The terms finally granted were, that they should deliver up a number of their obnoxious orators, including Demosthenes and Hyperides; that they should limit their franchise by a standard of property; that they should receive a garrison in Munychia, and pay a sum of money for the cost of the war. All the articles were accepted by the plenipotentiaries, and ratified by the people; and soon after the Macedonian garrison marched into Munychia, to settle the interpretation of those which had not been precisely defined.
THE CAPITULATION
We conclude that the Athenians had been induced to expect a revival of the ancient limited democracy, perhaps as it existed in the time of Solon; by which the poorest would indeed have been excluded from several offices, but not from the privileges which they exercised in the assembly and the courts of justice. Hopeless as the condition of the people was, it seems doubtful whether they would have ratified the treaty, if they had known beforehand how Antipater understood it on this point. The new regulation which he decreed sounded very moderate, if not necessary or just; but its practical effect was that nearly two-thirds of the citizens were disfranchised, and many transported out of Greece. It provided that a qualification of two thousand drachmæ should be required from every citizen, and this has been commonly understood as the entire amount of property of every kind to be possessed by each. If this was the case, it remains an inexplicable mystery that out of twenty-one thousand persons then exercising the franchise, no more than nine thousand could be found possessing that sum [£80 or $400].
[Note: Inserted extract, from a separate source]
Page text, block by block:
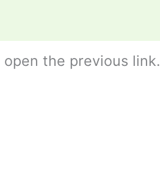
open the previous link.
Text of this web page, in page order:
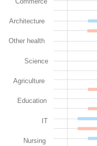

To the disfranchised citizens Antipater offered a town and district in Thrace. A great number of a higher class were formally banished.
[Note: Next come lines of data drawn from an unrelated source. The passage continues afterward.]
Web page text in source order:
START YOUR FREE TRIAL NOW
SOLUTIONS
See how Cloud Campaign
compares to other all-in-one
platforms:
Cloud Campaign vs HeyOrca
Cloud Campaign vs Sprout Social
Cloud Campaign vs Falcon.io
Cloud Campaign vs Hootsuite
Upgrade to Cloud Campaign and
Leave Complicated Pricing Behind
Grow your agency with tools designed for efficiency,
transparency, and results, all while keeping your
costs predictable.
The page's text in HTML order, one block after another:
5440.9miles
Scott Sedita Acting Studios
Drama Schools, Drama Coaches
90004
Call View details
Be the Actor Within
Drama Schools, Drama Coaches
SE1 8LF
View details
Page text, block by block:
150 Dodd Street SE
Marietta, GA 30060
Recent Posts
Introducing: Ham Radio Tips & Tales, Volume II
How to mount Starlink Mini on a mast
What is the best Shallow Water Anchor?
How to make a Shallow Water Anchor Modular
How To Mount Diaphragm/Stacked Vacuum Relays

It seems that the contribution which had been mentioned in the treaty was not immediately exacted; perhaps was purposely reserved as an additional security for their good behaviour. The question about Samos was referred to the king’s council, and, by order of Perdiccas, the Athenian colonists were soon after expelled from their possessions. The republic, it appears, was also deprived of Lemnos, Imbros, and Scyros.
THE END OF DEMOSTHENES
Demosthenes and his partners in misfortune had retired from the city before the Macedonian garrison arrived, yet hardly so soon as it was heard that Antipater was on his march against Athens. Demades proposed a decree condemning Antipater’s victims to death. They had certainly escaped, before they could be arrested under this decree; and their first place of refuge was Ægina.
As the danger grew more pressing, the friends parted, seeking separate asylums. Aristonicus and Himeræus took shelter in the Æaceum. Hyperides, it seems, first sought refuge at the altar of Poseidon in the same island, but afterwards passed over to Peloponnesus, and fled to the temple of Demeter at Hermione, once deemed a shrine of awful sanctity. Demosthenes chose the sanctuary of Poseidon in the isle of Calaurea near Trœzen. There remained no hope of safety for the fugitives, but in the protection of the gods. But Antipater had taken his measures to render even this safeguard unavailing.
It was not in Athens alone that Antipater pursued the friends of liberty to death. To carry out his purpose, he had engaged the services of a band of men, who, from their infamous occupation, acquired the title of the Exile-Hunters. The leader of this pack was an Italian Greek of Thurii, named Archias. He had been a player, and afterwards, it seems, had studied, perhaps practised, rhetoric; but we find no trace that he was connected with any political party in Greece—where indeed, as a foreigner, he could scarcely have been admitted into one. He served probably for nothing but his hire; yet he displayed as much zeal in his commission, as if he had been instigated by private enmity. He was attended on his circuit by a guard of Thracians, and with their assistance dragged most of the Athenian exiles—whom, as the prey for which his master most longed, he had undertaken to seize himself—from the altars to which he found them clinging. Aristonicus, Himeræus, and Hyperides were conveyed to Antipater, who was then at Corinth or Cleonæ, and the first two at least were immediately put to death. Hyperides, according to the more authentic report, was reserved to be executed in Macedonia. But all seem to have agreed that Antipater was not satisfied with his blood, but ordered his tongue to be first cut out, and his remains to be cast to the dogs. His bones however were secretly rescued by one of his kinsmen, and carried to Athens, where they were buried in the grave of his fathers.